> [Instructions for the task] Only these lines of the data below are wanted: the one with "Flooding in Metro Detroit in 2014", the one with "Detroit Today with", and any lines between them, each repeated exactly.

=== Provided records ===

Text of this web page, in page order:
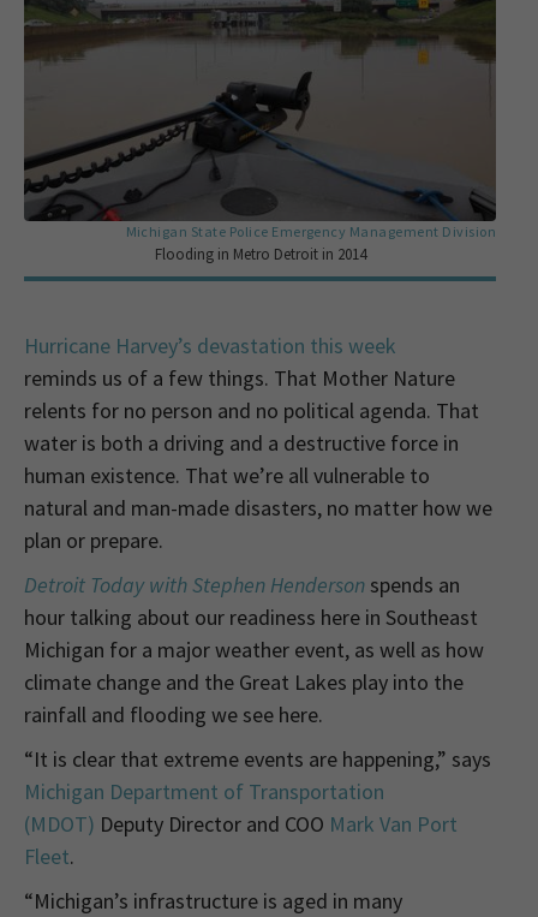
Michigan State Police Emergency Management Division
Flooding in Metro Detroit in 2014
Hurricane Harvey’s devastation this week
reminds us of a few things. That Mother Nature
relents for no person and no political agenda. That
water is both a driving and a destructive force in
human existence. That we’re all vulnerable to
natural and man-made disasters, no matter how we
plan or prepare.
Detroit Today with Stephen Henderson spends an
hour talking about our readiness here in Southeast
Michigan for a major weather event, as well as how
climate change and the Great Lakes play into the
rainfall and flooding we see here.
“It is clear that extreme events are happening,” says
Michigan Department of Transportation
(MDOT) Deputy Director and COO Mark Van Port
Fleet.
“Michigan’s infrastructure is aged in many
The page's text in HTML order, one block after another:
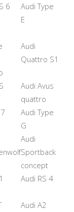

===

> [Result for this exercise]
Flooding in Metro Detroit in 2014
Hurricane Harvey’s devastation this week
reminds us of a few things. That Mother Nature
relents for no person and no political agenda. That
water is both a driving and a destructive force in
human existence. That we’re all vulnerable to
natural and man-made disasters, no matter how we
plan or prepare.
Detroit Today with Stephen Henderson spends an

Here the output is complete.